Exercise details>
Which lines of the listing hold the string "Governance"? Show each of them.

Given records>
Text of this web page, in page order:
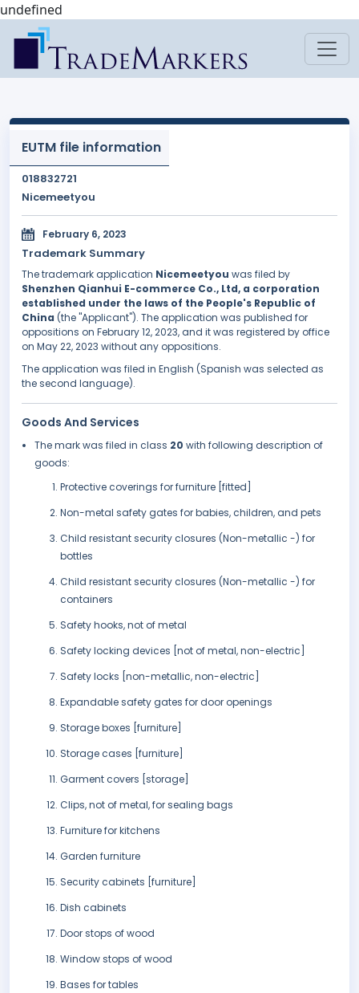
undefined
EUTM file information
018832721
Nicemeetyou
February 6, 2023
Trademark Summary
The trademark application Nicemeetyou was filed by
Shenzhen Qianhui E-commerce Co., Ltd, a corporation
established under the laws of the People's Republic of
China (the "Applicant"). The application was published for
oppositions on February 12, 2023, and it was registered by office
on May 22, 2023 without any oppositions.
The application was filed in English (Spanish was selected as
the second language).
Goods And Services
The mark was filed in class 20 with following description of
goods:
Protective coverings for furniture [fitted]
Non-metal safety gates for babies, children, and pets
Child resistant security closures (Non-metallic -) for
bottles
Child resistant security closures (Non-metallic -) for
containers
Safety hooks, not of metal
Safety locking devices [not of metal, non-electric]
Safety locks [non-metallic, non-electric]
Expandable safety gates for door openings
Storage boxes [furniture]
Storage cases [furniture]
Garment covers [storage]
Clips, not of metal, for sealing bags
Furniture for kitchens
Garden furniture
Security cabinets [furniture]
Dish cabinets
Door stops of wood
Window stops of wood
Bases for tables
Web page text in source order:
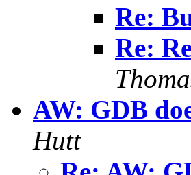
Re:
Re:
AW: GDB
Hutt
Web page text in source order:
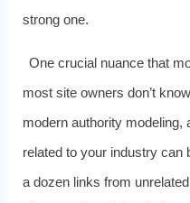
strong one.
One crucial nuance that
most site owners don’t
modern authority
related to your industry can
a dozen links from
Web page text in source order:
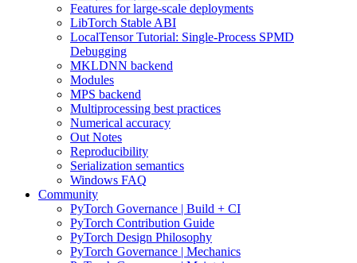
Features for large-scale deployments
LibTorch Stable ABI
LocalTensor Tutorial: Single-Process SPMD
Debugging
MKLDNN backend
Modules
MPS backend
Multiprocessing best practices
Numerical accuracy
Out Notes
Reproducibility
Serialization semantics
Windows FAQ
Community
PyTorch Governance | Build + CI
PyTorch Contribution Guide
PyTorch Design Philosophy
PyTorch Governance | Mechanics
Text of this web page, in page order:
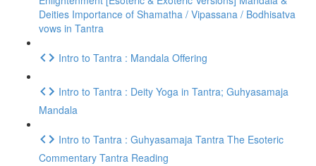
Deities Importance of Shamatha / Vipassana / Bodhisatva
vows in Tantra
Intro to Tantra : Mandala Offering
Intro to Tantra : Deity Yoga in Tantra; Guhyasamaja
Mandala
Intro to Tantra : Guhyasamaja Tantra The Esoteric
Commentary Tantra Reading
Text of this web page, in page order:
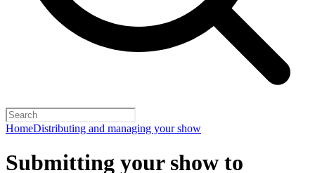
HomeDistributing and managing your show
Submitting your show to
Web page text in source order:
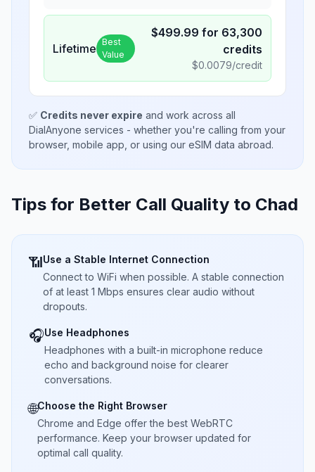
Lifetime Best
Value
$499.99 for 63,300
credits
$0.0079/credit
✅ Credits never expire and work across all
DialAnyone services - whether you're calling from your
browser, mobile app, or using our eSIM data abroad.
Tips for Better Call Quality to Chad
📶Use a Stable Internet Connection
Connect to WiFi when possible. A stable connection
of at least 1 Mbps ensures clear audio without
dropouts.
🎧Use Headphones
Headphones with a built-in microphone reduce
echo and background noise for clearer
conversations.
🌐Choose the Right Browser
Chrome and Edge offer the best WebRTC
performance. Keep your browser updated for
optimal call quality.
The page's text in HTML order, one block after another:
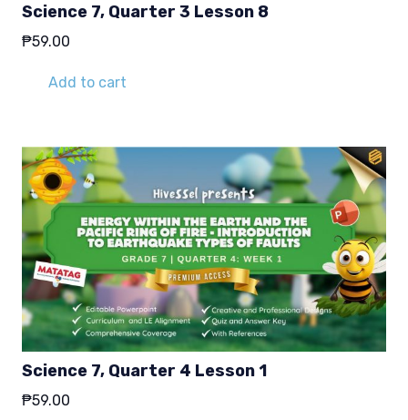
Science 7, Quarter 3 Lesson 8
₱59.00
Add to cart
Science 7, Quarter 4 Lesson 1
₱59.00
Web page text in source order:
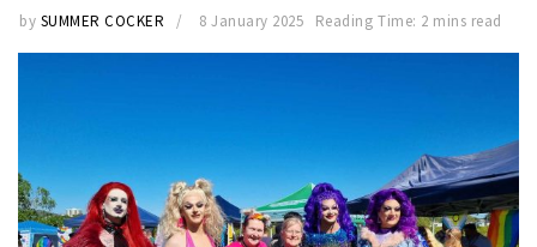
by SUMMER COCKER 8 January 2025 Reading Time: 2 mins read
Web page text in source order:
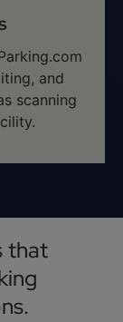
and
scanning
that
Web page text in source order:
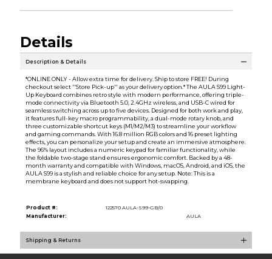
Details
Description & Details
*ONLINE ONLY - Allow extra time for delivery. Ship to store FREE! During
checkout select ''Store Pick-up'' as your delivery option.* The AULA S99 Light-
Up Keyboard combines retro style with modern performance, offering triple-
mode connectivity via Bluetooth 5.0, 2.4GHz wireless, and USB-C wired for
seamless switching across up to five devices. Designed for both work and play,
it features full-key macro programmability, a dual-mode rotary knob, and
three customizable shortcut keys (M1/M2/M3) to streamline your workflow
and gaming commands. With 16.8 million RGB colors and 16 preset lighting
effects, you can personalize your setup and create an immersive atmosphere.
The 96% layout includes a numeric keypad for familiar functionality, while
the foldable two-stage stand ensures ergonomic comfort. Backed by a 48-
month warranty and compatible with Windows, macOS, Android, and iOS, the
AULA S99 is a stylish and reliable choice for any setup. Note: This is a
membrane keyboard and does not support hot-swapping.
Product #:
122570 AULA-S99-GB/0
Manufacturer:
AULA
Shipping & Returns
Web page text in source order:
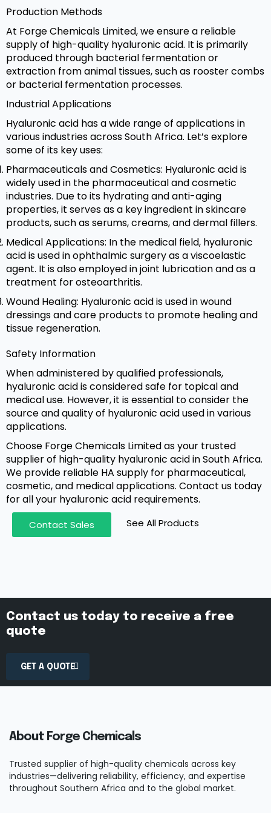
Production Methods
At Forge Chemicals Limited, we ensure a reliable
supply of high-quality hyaluronic acid. It is primarily
produced through bacterial fermentation or
extraction from animal tissues, such as rooster combs
or bacterial fermentation processes.
Industrial Applications
Hyaluronic acid has a wide range of applications in
various industries across South Africa. Let’s explore
some of its key uses:
Pharmaceuticals and Cosmetics: Hyaluronic acid is
widely used in the pharmaceutical and cosmetic
industries. Due to its hydrating and anti-aging
properties, it serves as a key ingredient in skincare
products, such as serums, creams, and dermal fillers.
Medical Applications: In the medical field, hyaluronic
acid is used in ophthalmic surgery as a viscoelastic
agent. It is also employed in joint lubrication and as a
treatment for osteoarthritis.
Wound Healing: Hyaluronic acid is used in wound
dressings and care products to promote healing and
tissue regeneration.
Safety Information
When administered by qualified professionals,
hyaluronic acid is considered safe for topical and
medical use. However, it is essential to consider the
source and quality of hyaluronic acid used in various
applications.
Choose Forge Chemicals Limited as your trusted
supplier of high-quality hyaluronic acid in South Africa.
We provide reliable HA supply for pharmaceutical,
cosmetic, and medical applications. Contact us today
for all your hyaluronic acid requirements.
Contact Sales See All Products
Contact us today to receive a free
quote
GET A QUOTE
About Forge Chemicals
Trusted supplier of high-quality chemicals across key
industries—delivering reliability, efficiency, and expertise
throughout Southern Africa and to the global market.
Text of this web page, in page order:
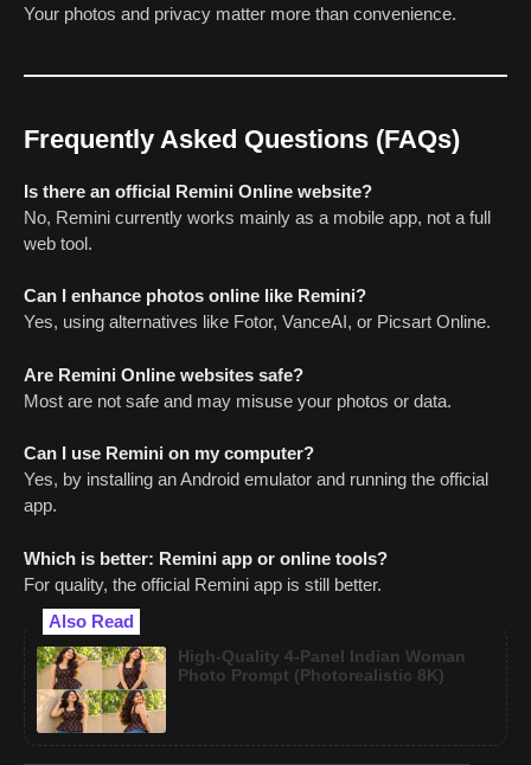
Your photos and privacy matter more than convenience.
Frequently Asked Questions (FAQs)
Is there an official Remini Online website?
No, Remini currently works mainly as a mobile app, not a full
web tool.
Can I enhance photos online like Remini?
Yes, using alternatives like Fotor, VanceAI, or Picsart Online.
Are Remini Online websites safe?
Most are not safe and may misuse your photos or data.
Can I use Remini on my computer?
Yes, by installing an Android emulator and running the official
app.
Which is better: Remini app or online tools?
For quality, the official Remini app is still better.
Also Read
High-Quality 4-Panel Indian Woman
Photo Prompt (Photorealistic 8K)
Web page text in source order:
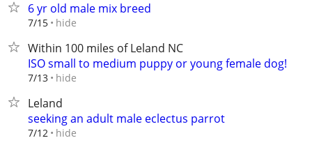
6 yr old male mix breed
7/15 hide
Within 100 miles of Leland NC
ISO small to medium puppy or young female dog!
7/13 hide
Leland
seeking an adult male eclectus parrot
7/12 hide
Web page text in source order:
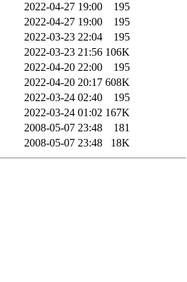
2022-04-27 19:00
195
2022-04-27 19:00
195
2022-03-23 22:04
195
2022-03-23 21:56 106K
2022-04-20 22:00
195
2022-04-20 20:17 608K
2022-03-24 02:40
195
2022-03-24 01:02 167K
2008-05-07 23:48
181
2008-05-07 23:48 18K
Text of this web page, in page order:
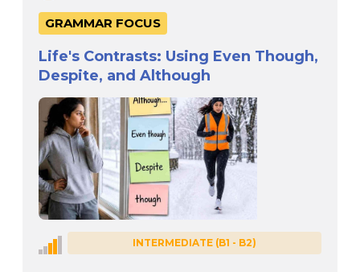
GRAMMAR FOCUS
Life's Contrasts: Using Even Though,
Despite, and Although
INTERMEDIATE (B1 - B2)
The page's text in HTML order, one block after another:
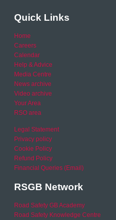
Quick Links
Home
Careers
Calendar
Help & Advice
Media Centre
News archive
Video archive
Your Area
RSO area
Legal Statement
Privacy policy
Cookie Policy
Refund Policy
Financial Queries (Email)
RSGB Network
Road Safety GB Academy
Road Safety Knowledge Centre
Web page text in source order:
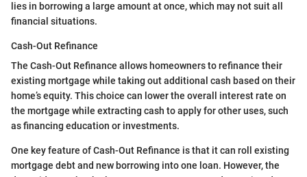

Output for this exercise>
PyTorch Governance | Build + CI
PyTorch Governance | Mechanics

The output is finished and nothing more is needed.